Each line in the entries below that holds the string "roll" is to be listed.

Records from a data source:
+++
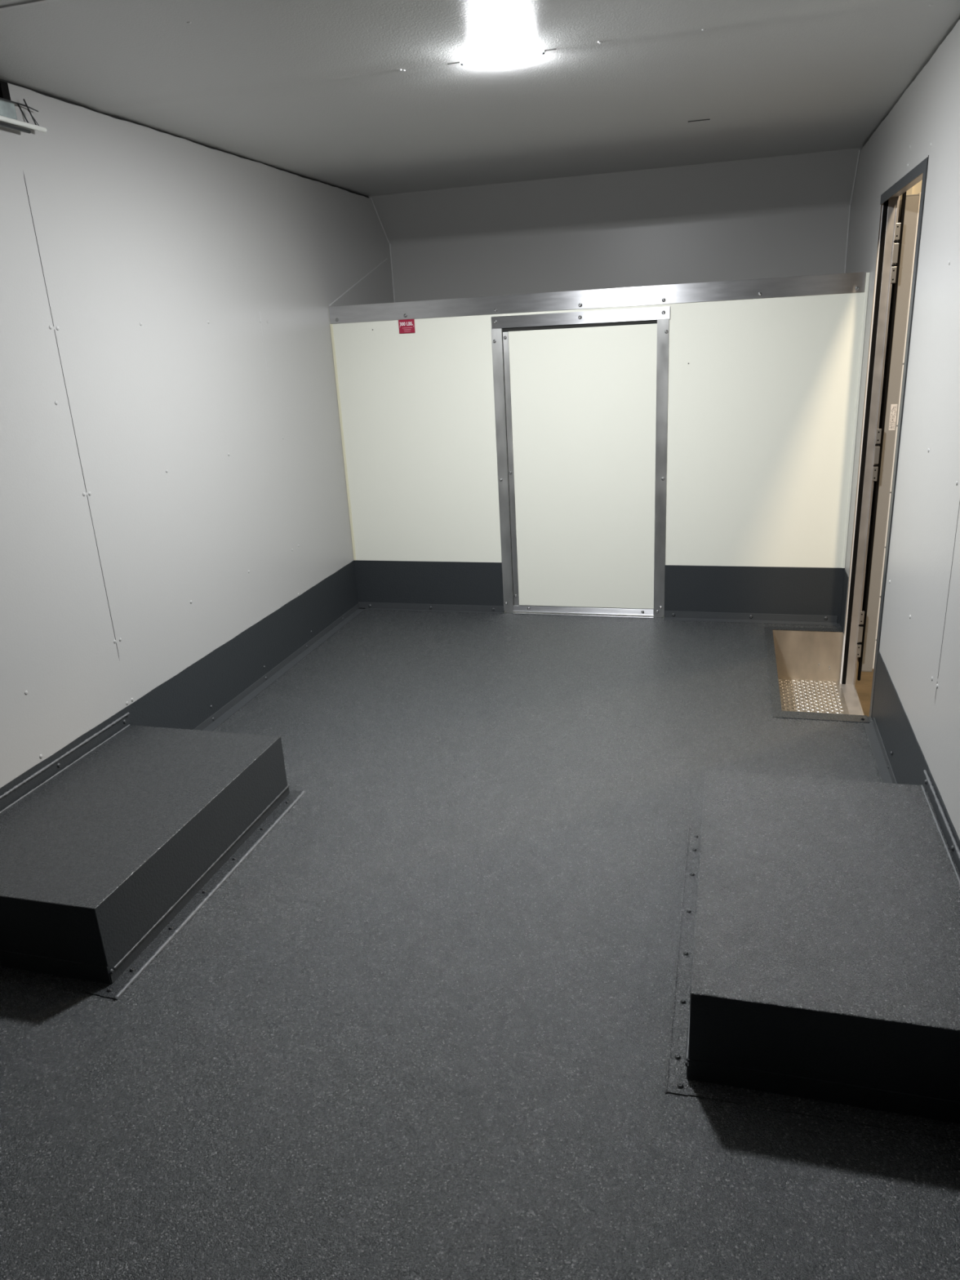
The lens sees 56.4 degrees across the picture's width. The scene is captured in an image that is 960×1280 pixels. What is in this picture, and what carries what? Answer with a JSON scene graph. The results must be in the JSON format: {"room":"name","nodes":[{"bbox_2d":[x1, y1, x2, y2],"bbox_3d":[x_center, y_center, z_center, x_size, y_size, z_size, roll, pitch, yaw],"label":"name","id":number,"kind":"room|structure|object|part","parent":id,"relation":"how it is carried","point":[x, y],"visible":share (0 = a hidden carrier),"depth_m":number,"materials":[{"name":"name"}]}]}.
{"room":"cargo space","nodes":[
{"label":"cargo space","id":0,"kind":"room"},
{"bbox_2d":[0,78,394,787],"bbox_3d":[-1.102,-0.667,3.132,0.033,2.125,4.950,2,20,15],"label":"wall","id":1,"kind":"structure","parent":0,"point":[172,474],"depth_m":3.01,"materials":[{"name":"grey paint"}]},
{"bbox_2d":[0,80,46,133],"bbox_3d":[-1.318,-1.325,2.121,0.035,0.115,0.778,2,20,15],"label":"wall bracket","id":2,"kind":"object","parent":1,"relation":"attached to","point":[7,109],"visible":1,"depth_m":2.38,"materials":[{"name":"metal"}]},
{"bbox_3d":[-1.338,-1.304,2.099,0.009,0.046,0.675,2,20,15],"label":"plate","id":3,"kind":"part","parent":2,"relation":"part of","materials":[{"name":"metal"}]},
{"bbox_3d":[-1.318,-1.264,2.108,0.009,0.009,0.715,2,20,15],"label":"rail","id":4,"kind":"part","parent":2,"relation":"part of","materials":[{"name":"grey metal"}]},
{"bbox_3d":[-1.306,-1.286,2.128,0.012,0.012,0.772,2,20,15],"label":"white rod","id":5,"kind":"part","parent":2,"relation":"part of","materials":[{"name":"white"}]},
{"bbox_2d":[0,560,364,811],"bbox_3d":[-1.150,0.357,2.967,0.045,0.266,3.950,2,20,15],"label":"baseboard","id":6,"kind":"structure","parent":1,"relation":"attached to","point":[203,695],"depth_m":3.67,"materials":[{"name":"grey"}]},
{"bbox_2d":[0,609,959,1279],"bbox_3d":[0.035,0.500,2.818,2.420,0.030,5.700,2,20,15],"label":"floor","id":7,"kind":"structure","parent":0,"point":[420,1030],"depth_m":1.87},
{"bbox_2d":[0,711,306,999],"bbox_3d":[-0.991,0.525,2.494,0.617,0.255,0.969,2,20,15],"label":"box","id":8,"kind":"object","parent":7,"relation":"on","point":[112,854],"visible":1,"depth_m":2.34,"materials":[{"name":"grey"}]},
{"bbox_2d":[664,769,959,1140],"bbox_3d":[0.756,0.596,2.013,0.602,0.249,0.962,2,20,15],"label":"box","id":9,"kind":"object","parent":7,"relation":"on","point":[817,971],"visible":1,"depth_m":1.75,"materials":[{"name":"grey carpet"}]},
{"bbox_2d":[764,626,869,723],"bbox_3d":[1.394,0.232,3.699,0.400,0.249,1.038,2,20,15],"label":"well","id":10,"kind":"object","parent":7,"relation":"in","point":[804,666],"visible":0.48,"depth_m":4.09,"materials":[{"name":"metal"}]},
{"bbox_3d":[1.507,0.073,4.139,0.314,0.241,0.003,2,20,15],"label":"plate","id":11,"kind":"part","parent":10,"relation":"part of","materials":[{"name":"metal"}]},
{"bbox_3d":[1.393,0.341,3.751,0.311,0.009,0.938,2,20,15],"label":"tread plate","id":12,"kind":"part","parent":10,"relation":"part of","materials":[{"name":"silver metal"}]},
{"bbox_2d":[0,0,959,196],"bbox_3d":[-0.005,-1.562,2.314,2.550,0.056,4.628,2,20,15],"label":"ceiling","id":13,"kind":"structure","parent":0,"point":[369,98],"depth_m":2.59,"materials":[{"name":"grey paint"}]},
{"bbox_2d":[459,44,545,66],"bbox_3d":[0.060,-1.568,2.410,0.182,0.016,0.182,-14,22,-29],"label":"recessed light","id":14,"kind":"object","parent":13,"relation":"in","point":[502,55],"visible":1,"depth_m":2.38,"materials":[{"name":"white plastic"}]},
{"bbox_2d":[328,147,870,617],"bbox_3d":[0.580,-1.256,4.568,2.440,2.075,0.931,2,20,15],"label":"wall","id":15,"kind":"structure","parent":0,"point":[763,393],"depth_m":4.37,"materials":[{"name":"white paint"}]},
{"bbox_2d":[398,319,415,333],"bbox_3d":[-0.347,-1.487,4.239,0.078,0.061,0.006,2,20,15],"label":"warning sticker","id":16,"kind":"object","parent":15,"relation":"attached to","point":[406,326],"visible":1,"depth_m":4.24,"materials":[{"name":"red"}]},
{"bbox_2d":[491,306,670,617],"bbox_3d":[0.477,-0.798,4.249,0.811,1.431,0.016,2,20,15],"label":"door","id":17,"kind":"structure","parent":15,"relation":"in","point":[584,394],"depth_m":4.23,"materials":[{"name":"metal"}]},
{"bbox_3d":[0.510,-0.142,4.478,0.706,0.040,0.015,2,20,15],"label":"sill","id":18,"kind":"part","parent":17,"relation":"part of","materials":[{"name":"metal"}]},
{"bbox_2d":[328,271,866,324],"bbox_3d":[0.436,-1.529,4.023,2.400,0.078,0.054,2,20,15],"label":"trim","id":19,"kind":"structure","parent":15,"relation":"attached to","point":[848,282],"depth_m":3.97,"materials":[{"name":"metal"}]},
{"bbox_2d":[354,560,844,626],"bbox_3d":[0.503,-0.243,4.428,2.418,0.265,0.045,2,20,15],"label":"baseboard","id":20,"kind":"structure","parent":15,"relation":"attached to","point":[809,596],"depth_m":4.31,"materials":[{"name":"grey"}]},
{"bbox_2d":[844,19,959,839],"bbox_3d":[1.280,-0.463,2.524,0.068,2.450,4.950,2,20,15],"label":"wall","id":21,"kind":"structure","parent":0,"point":[919,648],"depth_m":2.48,"materials":[{"name":"grey paint"}]},
{"bbox_2d":[840,155,928,717],"bbox_3d":[1.677,-0.749,3.762,0.164,2.080,1.858,2,20,15],"label":"door","id":22,"kind":"structure","parent":21,"relation":"in","point":[904,254],"depth_m":3.68,"materials":[{"name":"grey metal"}]},
{"bbox_3d":[1.565,0.368,3.691,0.056,0.033,0.926,2,20,15],"label":"sill","id":23,"kind":"part","parent":22,"relation":"part of","materials":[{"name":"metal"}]},
{"bbox_2d":[889,405,896,428],"bbox_3d":[1.710,-0.922,3.702,0.018,0.093,0.001,2,20,15],"label":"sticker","id":24,"kind":"object","parent":22,"relation":"attached to","point":[892,408],"depth_m":3.70,"materials":[{"name":"grey paper"}]},
{"bbox_3d":[1.863,-0.941,4.155,0.024,1.955,0.920,2,20,15],"label":"panel","id":25,"kind":"part","parent":22,"relation":"part of","materials":[{"name":"beige"}]},
{"bbox_3d":[1.473,-0.703,3.322,0.004,1.818,0.916,2,20,15],"label":"trim","id":26,"kind":"part","parent":22,"relation":"part of","materials":[{"name":"grey metal"}]},
{"bbox_2d":[840,568,959,849],"bbox_3d":[1.135,0.449,2.347,0.055,0.262,3.950,2,20,15],"label":"baseboard","id":27,"kind":"structure","parent":21,"relation":"attached to","point":[899,757],"depth_m":2.79,"materials":[{"name":"grey"}]},
{"label":"outside","id":28,"kind":"structure","parent":0,"visible":0},
{"bbox_2d":[854,659,873,716],"bbox_3d":[2.403,0.352,4.677,18.000,0.020,17.000,2,20,15],"label":"ground","id":29,"kind":"structure","parent":28,"point":[864,686],"depth_m":4.93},
{"bbox_2d":[899,179,922,199],"bbox_3d":[5.170,-2.965,6.423,8.170,4.800,0.060,2,20,15],"label":"wall","id":30,"kind":"structure","parent":29,"relation":"on","point":[916,189],"depth_m":6.79,"materials":[{"name":"beige"}]}
]}

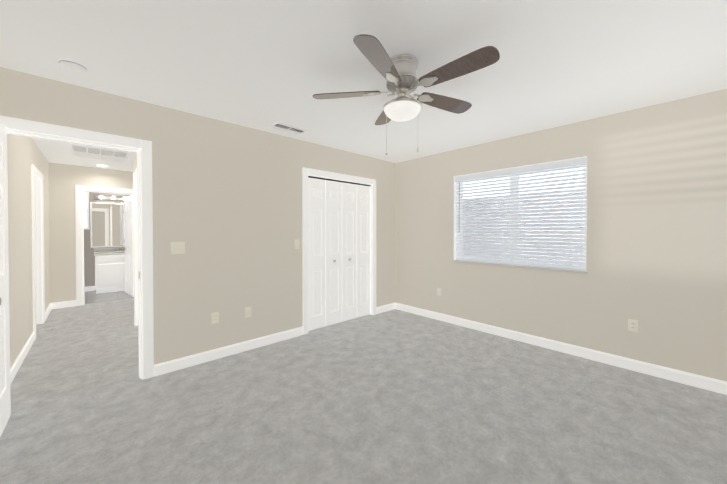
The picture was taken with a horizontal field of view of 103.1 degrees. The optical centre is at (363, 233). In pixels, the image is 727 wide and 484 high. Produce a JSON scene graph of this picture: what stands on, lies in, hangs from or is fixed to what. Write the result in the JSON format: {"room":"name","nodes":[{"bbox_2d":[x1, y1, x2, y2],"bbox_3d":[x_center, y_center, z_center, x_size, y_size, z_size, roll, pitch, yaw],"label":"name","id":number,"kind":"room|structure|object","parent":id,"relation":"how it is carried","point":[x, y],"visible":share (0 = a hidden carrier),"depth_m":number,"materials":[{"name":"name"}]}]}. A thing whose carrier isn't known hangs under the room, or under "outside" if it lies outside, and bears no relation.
{"room":"empty bedroom","nodes":[
{"label":"empty bedroom","id":0,"kind":"room"},
{"bbox_2d":[84,192,128,289],"bbox_3d":[-5.372,0.013,6.911,5.805,2.440,0.200,-1,1,-43],"label":"wall","id":1,"kind":"structure","parent":0,"point":[89,268],"depth_m":6.25,"materials":[{"name":"grey paint"}]},
{"bbox_2d":[83,192,88,228],"bbox_3d":[-6.139,-0.507,6.038,0.570,0.830,0.018,-1,1,-43],"label":"bathroom window","id":2,"kind":"structure","parent":1,"relation":"in","point":[86,207],"depth_m":6.21,"materials":[{"name":"white"}]},
{"bbox_2d":[84,286,94,291],"bbox_3d":[-6.123,1.192,6.077,0.690,0.100,0.014,-1,1,-43],"label":"baseboard","id":3,"kind":"structure","parent":1,"relation":"attached to","point":[88,288],"depth_m":6.24,"materials":[{"name":"white wood"}]},
{"bbox_2d":[90,202,124,247],"bbox_3d":[-5.641,-0.195,6.505,0.760,0.995,0.018,-1,1,-43],"label":"bathroom mirror","id":4,"kind":"object","parent":1,"relation":"attached to","point":[106,224],"visible":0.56,"depth_m":6.43,"materials":[{"name":"clear glass"}]},
{"bbox_2d":[95,195,123,200],"bbox_3d":[-5.606,-0.802,6.460,0.600,0.100,0.123,-1,1,-43],"label":"sconce","id":5,"kind":"object","parent":1,"relation":"attached to","point":[105,197],"visible":0.9,"depth_m":6.42,"materials":[{"name":"white glass"}]},
{"bbox_2d":[84,290,133,303],"bbox_3d":[-4.790,1.268,6.448,6.005,0.060,1.690,-1,1,-43],"label":"floor","id":6,"kind":"structure","parent":0,"point":[92,297],"depth_m":5.73,"materials":[{"name":"grey tile"}]},
{"bbox_2d":[94,247,124,293],"bbox_3d":[-5.337,0.761,6.417,0.960,0.955,0.578,-1,1,-43],"label":"bathroom vanity","id":7,"kind":"object","parent":6,"relation":"on","point":[109,269],"visible":0.52,"depth_m":6.09,"materials":[{"name":"white wood"}]},
{"bbox_2d":[0,67,394,368],"bbox_3d":[-1.576,0.059,2.753,5.925,2.440,8.200,-1,1,-43],"label":"wall","id":8,"kind":"structure","parent":0,"point":[227,203],"depth_m":3.01,"materials":[{"name":"beige paint"}]},
{"bbox_2d":[0,123,10,436],"bbox_3d":[-2.242,0.278,1.733,0.175,2.000,0.773,-1,1,-43],"label":"bedroom door","id":9,"kind":"structure","parent":8,"relation":"in","point":[5,408],"depth_m":1.93,"materials":[{"name":"white wood"}]},
{"bbox_2d":[10,332,34,383],"bbox_3d":[-3.323,1.229,2.783,0.014,0.100,1.841,-1,1,-43],"label":"baseboard","id":10,"kind":"structure","parent":8,"relation":"attached to","point":[15,367],"depth_m":2.83,"materials":[{"name":"white wood"}]},
{"bbox_2d":[31,164,44,338],"bbox_3d":[-4.317,0.218,3.740,0.156,2.100,0.920,-1,1,-43],"label":"door frame","id":11,"kind":"structure","parent":8,"relation":"attached to","point":[37,204],"depth_m":4.03,"materials":[{"name":"white wood"}]},
{"bbox_2d":[45,303,53,319],"bbox_3d":[-4.901,1.210,4.475,0.014,0.100,0.924,-1,1,-43],"label":"baseboard","id":12,"kind":"structure","parent":8,"relation":"attached to","point":[51,306],"depth_m":4.56,"materials":[{"name":"white wood"}]},
{"bbox_2d":[0,116,153,379],"bbox_3d":[-2.275,0.234,2.304,0.945,2.100,0.156,-1,1,-43],"label":"door frame","id":13,"kind":"structure","parent":8,"relation":"attached to","point":[142,149],"depth_m":2.53,"materials":[{"name":"white wood"}]},
{"bbox_2d":[75,185,132,305],"bbox_3d":[-4.706,0.200,5.360,0.900,2.100,0.156,-1,1,-43],"label":"door frame","id":14,"kind":"structure","parent":8,"relation":"attached to","point":[79,205],"depth_m":5.04,"materials":[{"name":"white wood"}]},
{"bbox_2d":[121,195,133,296],"bbox_3d":[-4.787,0.233,5.858,0.185,2.000,0.726,-1,1,-43],"label":"bathroom door","id":15,"kind":"structure","parent":8,"relation":"in","point":[129,245],"depth_m":5.83,"materials":[{"name":"white wood"}]},
{"bbox_2d":[133,168,137,325],"bbox_3d":[-2.838,0.218,3.724,0.138,2.100,0.900,-1,1,-43],"label":"trim","id":16,"kind":"structure","parent":8,"relation":"attached to","point":[135,236],"depth_m":3.96,"materials":[{"name":"white wood"}]},
{"bbox_2d":[171,242,184,253],"bbox_3d":[-1.740,0.133,2.706,0.115,0.115,0.019,-1,1,-43],"label":"double light switch","id":17,"kind":"object","parent":8,"relation":"attached to","point":[177,247],"visible":1,"depth_m":2.71,"materials":[{"name":"beige plastic"}]},
{"bbox_2d":[211,312,218,323],"bbox_3d":[-1.509,0.857,2.935,0.070,0.115,0.010,-1,1,-43],"label":"electrical outlet","id":18,"kind":"object","parent":8,"relation":"attached to","point":[214,317],"visible":1,"depth_m":2.93,"materials":[{"name":"beige plastic"}]},
{"bbox_2d":[154,327,302,375],"bbox_3d":[-1.323,1.225,3.111,1.520,0.100,0.014,-1,1,-43],"label":"baseboard","id":19,"kind":"structure","parent":8,"relation":"attached to","point":[177,364],"depth_m":2.98,"materials":[{"name":"white wood"}]},
{"bbox_2d":[245,306,250,317],"bbox_3d":[-1.262,0.860,3.162,0.070,0.115,0.015,-1,1,-43],"label":"outlet","id":20,"kind":"object","parent":8,"relation":"attached to","point":[247,311],"visible":1,"depth_m":3.16,"materials":[{"name":"beige plastic"}]},
{"bbox_2d":[295,239,299,248],"bbox_3d":[-0.818,0.127,3.568,0.070,0.115,0.016,-1,1,-43],"label":"light switch","id":21,"kind":"object","parent":8,"relation":"attached to","point":[297,243],"visible":1,"depth_m":3.57,"materials":[{"name":"beige plastic"}]},
{"bbox_2d":[308,178,369,330],"bbox_3d":[-0.305,0.262,4.089,1.119,1.975,0.060,-1,1,-43],"label":"bifold closet door","id":22,"kind":"structure","parent":8,"relation":"in","point":[339,248],"depth_m":4.04,"materials":[{"name":"white wood"}]},
{"bbox_2d":[302,167,375,334],"bbox_3d":[-0.325,0.214,4.110,1.308,2.100,0.138,-1,1,-43],"label":"door frame","id":23,"kind":"structure","parent":8,"relation":"attached to","point":[307,173],"depth_m":3.89,"materials":[{"name":"white wood"}]},
{"bbox_2d":[376,303,393,313],"bbox_3d":[0.358,1.208,4.678,0.438,0.100,0.014,-1,1,-43],"label":"baseboard","id":24,"kind":"structure","parent":8,"relation":"attached to","point":[388,307],"depth_m":4.66,"materials":[{"name":"white wood"}]},
{"bbox_2d":[452,260,587,273],"bbox_3d":[1.815,0.389,3.543,0.143,0.020,1.519,-1,1,-43],"label":"window sill","id":25,"kind":"structure","parent":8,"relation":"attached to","point":[544,268],"depth_m":3.37,"materials":[{"name":"white wood"}]},
{"bbox_2d":[0,298,726,483],"bbox_3d":[-1.438,1.308,2.854,6.005,0.060,8.140,-1,1,-43],"label":"floor carpet","id":26,"kind":"object","parent":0,"point":[395,396],"visible":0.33,"depth_m":2.06,"materials":[{"name":"grey carpet"}]},
{"bbox_2d":[0,0,726,171],"bbox_3d":[-2.015,-1.209,3.444,6.005,0.080,9.830,-1,1,-43],"label":"ceiling","id":27,"kind":"structure","parent":0,"point":[263,65],"depth_m":1.90,"materials":[{"name":"white paint"}]},
{"bbox_2d":[58,59,86,73],"bbox_3d":[-1.980,-1.133,1.966,0.138,0.038,0.138,-1,1,-43],"label":"smoke detector","id":28,"kind":"object","parent":27,"relation":"attached to","point":[72,66],"visible":1,"depth_m":1.94,"materials":[{"name":"white plastic"}]},
{"bbox_2d":[69,144,129,162],"bbox_3d":[-3.881,-1.172,4.254,0.620,0.012,0.800,-1,1,-43],"label":"ceiling vent","id":29,"kind":"object","parent":27,"relation":"in","point":[95,153],"visible":1,"depth_m":4.20,"materials":[{"name":"white plastic"}]},
{"bbox_2d":[268,122,307,134],"bbox_3d":[-0.833,-1.161,3.200,0.380,0.009,0.200,-1,1,-43],"label":"ceiling vent","id":30,"kind":"object","parent":27,"relation":"in","point":[286,128],"visible":1,"depth_m":3.19,"materials":[{"name":"white plastic"}]},
{"bbox_2d":[312,34,499,154],"bbox_3d":[0.298,-0.842,1.930,1.198,0.620,1.165,-1,1,-43],"label":"ceiling fan","id":31,"kind":"object","parent":27,"relation":"hanging from","point":[397,73],"visible":1,"depth_m":1.85,"materials":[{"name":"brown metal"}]},
{"bbox_2d":[395,89,726,381],"bbox_3d":[0.108,0.029,5.437,0.200,2.440,9.830,-1,1,-43],"label":"wall","id":32,"kind":"structure","parent":0,"point":[656,253],"depth_m":2.78,"materials":[{"name":"beige paint"}]},
{"bbox_2d":[437,287,440,295],"bbox_3d":[1.105,0.848,4.223,0.010,0.115,0.070,-1,1,-43],"label":"electrical outlet","id":33,"kind":"object","parent":32,"relation":"attached to","point":[439,291],"visible":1,"depth_m":4.21,"materials":[{"name":"beige plastic"}]},
{"bbox_2d":[454,156,586,265],"bbox_3d":[1.840,-0.202,3.560,0.174,1.195,1.495,-1,1,-43],"label":"window","id":34,"kind":"structure","parent":32,"relation":"in","point":[519,210],"depth_m":3.60,"materials":[{"name":"white"}]},
{"bbox_2d":[454,157,586,270],"bbox_3d":[1.807,-0.209,3.529,0.074,1.173,1.487,-1,1,-43],"label":"window blinds","id":35,"kind":"object","parent":34,"relation":"attached to","point":[479,240],"visible":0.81,"depth_m":3.41,"materials":[{"name":"white plastic"}]},
{"bbox_2d":[394,303,726,394],"bbox_3d":[1.876,1.222,3.398,0.014,0.100,3.957,-1,1,-43],"label":"baseboard","id":36,"kind":"structure","parent":32,"relation":"attached to","point":[706,383],"depth_m":2.93,"materials":[{"name":"white wood"}]},
{"bbox_2d":[628,319,637,332],"bbox_3d":[2.524,0.862,2.700,0.010,0.115,0.070,-1,1,-43],"label":"electrical outlet","id":37,"kind":"object","parent":32,"relation":"attached to","point":[632,325],"visible":1,"depth_m":2.70,"materials":[{"name":"beige plastic"}]},
{"label":"outside","id":38,"kind":"structure","parent":0,"visible":0},
{"bbox_2d":[463,191,582,265],"bbox_3d":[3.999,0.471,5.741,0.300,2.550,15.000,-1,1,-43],"label":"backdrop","id":39,"kind":"structure","parent":38,"point":[526,223],"depth_m":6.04,"materials":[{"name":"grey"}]}
]}
+++
◆ **Solution**
The lens sees 56.4 degrees across the picture's width. The scene is captured in an image that is 960×1280 pixels. What is in this picture, and what carries what? Answer with a JSON scene graph. The results must be in the JSON format: {"room":"name","nodes":[{"bbox_2d":[x1, y1, x2, y2],"bbox_3d":[x_center, y_center, z_center, x_size, y_size, z_size, roll, pitch, yaw],"label":"name","id":number,"kind":"room|structure|object|part","parent":id,"relation":"how it is carried","point":[x, y],"visible":share (0 = a hidden carrier),"depth_m":number,"materials":[{"name":"name"}]}]}.
The picture was taken with a horizontal field of view of 103.1 degrees. The optical centre is at (363, 233). In pixels, the image is 727 wide and 484 high. Produce a JSON scene graph of this picture: what stands on, lies in, hangs from or is fixed to what. Write the result in the JSON format: {"room":"name","nodes":[{"bbox_2d":[x1, y1, x2, y2],"bbox_3d":[x_center, y_center, z_center, x_size, y_size, z_size, roll, pitch, yaw],"label":"name","id":number,"kind":"room|structure|object","parent":id,"relation":"how it is carried","point":[x, y],"visible":share (0 = a hidden carrier),"depth_m":number,"materials":[{"name":"name"}]}]}. A thing whose carrier isn't known hangs under the room, or under "outside" if it lies outside, and bears no relation.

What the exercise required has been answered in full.